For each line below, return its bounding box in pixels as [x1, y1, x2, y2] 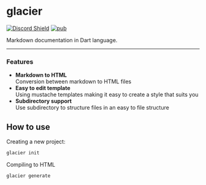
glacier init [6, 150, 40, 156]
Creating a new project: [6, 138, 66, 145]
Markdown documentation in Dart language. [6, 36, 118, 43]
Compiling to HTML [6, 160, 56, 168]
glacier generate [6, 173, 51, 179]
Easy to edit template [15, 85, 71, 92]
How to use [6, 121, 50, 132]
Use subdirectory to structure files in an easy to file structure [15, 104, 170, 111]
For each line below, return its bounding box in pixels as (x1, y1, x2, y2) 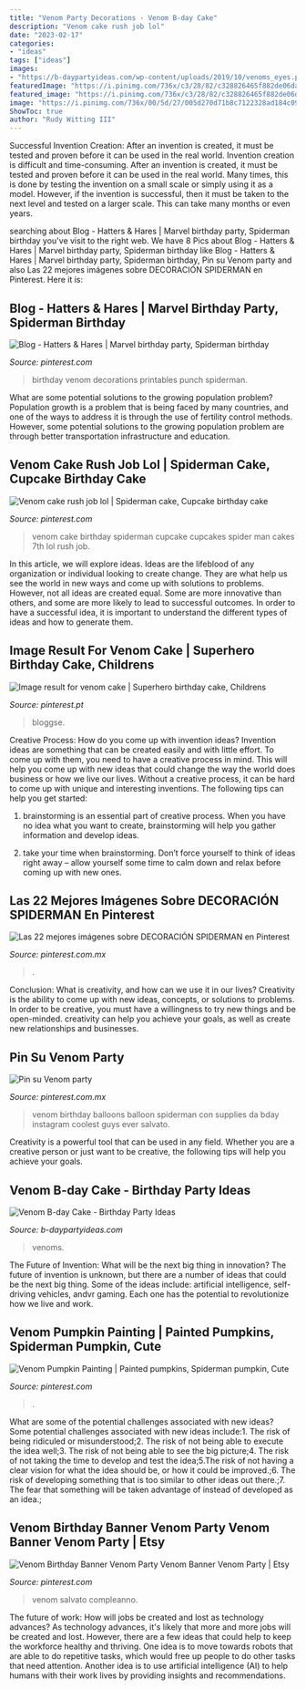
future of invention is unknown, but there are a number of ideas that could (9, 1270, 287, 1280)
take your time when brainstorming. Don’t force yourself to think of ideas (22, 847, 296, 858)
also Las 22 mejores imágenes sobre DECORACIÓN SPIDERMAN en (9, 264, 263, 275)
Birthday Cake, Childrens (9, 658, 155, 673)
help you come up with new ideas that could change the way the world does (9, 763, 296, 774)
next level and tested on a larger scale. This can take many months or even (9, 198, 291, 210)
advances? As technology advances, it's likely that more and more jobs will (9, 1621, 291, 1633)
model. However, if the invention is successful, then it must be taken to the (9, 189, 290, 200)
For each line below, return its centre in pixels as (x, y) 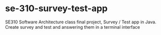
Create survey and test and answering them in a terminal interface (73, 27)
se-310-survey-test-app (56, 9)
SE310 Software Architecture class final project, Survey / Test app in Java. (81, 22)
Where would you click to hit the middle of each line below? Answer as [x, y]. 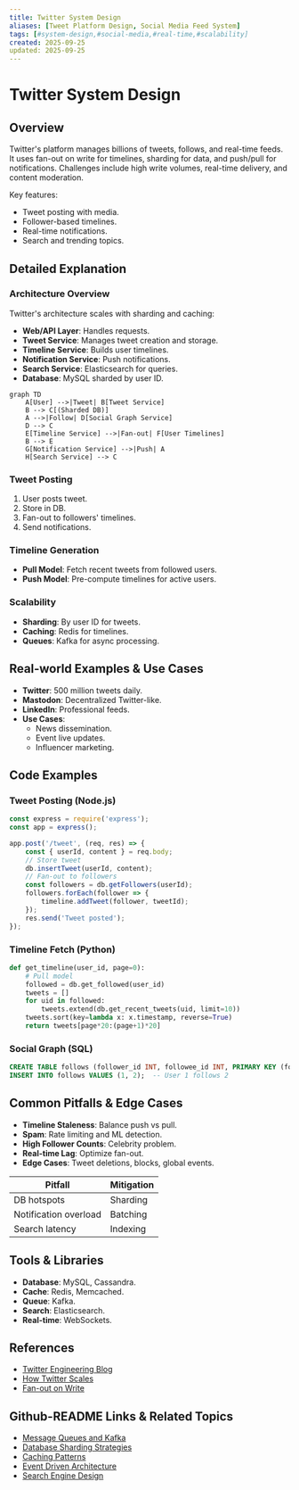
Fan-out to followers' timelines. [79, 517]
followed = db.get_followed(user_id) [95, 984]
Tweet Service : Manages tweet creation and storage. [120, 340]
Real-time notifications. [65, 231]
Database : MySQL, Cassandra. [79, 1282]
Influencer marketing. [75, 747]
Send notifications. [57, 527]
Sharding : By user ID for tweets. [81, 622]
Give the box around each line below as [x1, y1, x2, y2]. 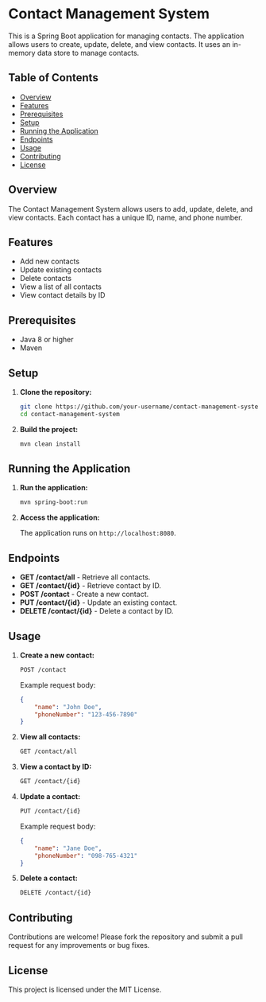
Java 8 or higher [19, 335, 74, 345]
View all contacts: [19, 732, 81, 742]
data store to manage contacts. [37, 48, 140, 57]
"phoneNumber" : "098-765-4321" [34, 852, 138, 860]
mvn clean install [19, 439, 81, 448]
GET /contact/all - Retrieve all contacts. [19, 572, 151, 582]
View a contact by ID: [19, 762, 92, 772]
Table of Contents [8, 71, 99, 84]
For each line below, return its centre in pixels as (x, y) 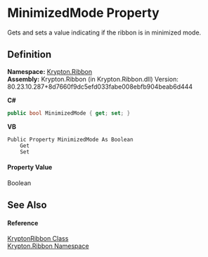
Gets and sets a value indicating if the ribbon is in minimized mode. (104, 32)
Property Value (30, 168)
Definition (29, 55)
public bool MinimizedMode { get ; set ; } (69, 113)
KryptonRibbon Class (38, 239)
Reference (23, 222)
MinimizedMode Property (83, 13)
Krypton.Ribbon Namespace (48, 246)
——————
[Problem details]: Repeat each line word for word, from the one with "Give the box" down to the last line of the data, and keep the pictures out of it.

[Response below]:
Give the box around each line below as [x1, y1, x2, y2]. 
Java 8 or higher [19, 335, 74, 345]
View all contacts: [19, 732, 81, 742]
data store to manage contacts. [37, 48, 140, 57]
"phoneNumber" : "098-765-4321" [34, 852, 138, 860]
mvn clean install [19, 439, 81, 448]
GET /contact/all - Retrieve all contacts. [19, 572, 151, 582]
View a contact by ID: [19, 762, 92, 772]
Table of Contents [8, 71, 99, 84]
For each line below, return its centre in pixels as (x, y) 
Gets and sets a value indicating if the ribbon is in minimized mode. (104, 32)
Property Value (30, 168)
Definition (29, 55)
public bool MinimizedMode { get ; set ; } (69, 113)
KryptonRibbon Class (38, 239)
Reference (23, 222)
MinimizedMode Property (83, 13)
Krypton.Ribbon Namespace (48, 246)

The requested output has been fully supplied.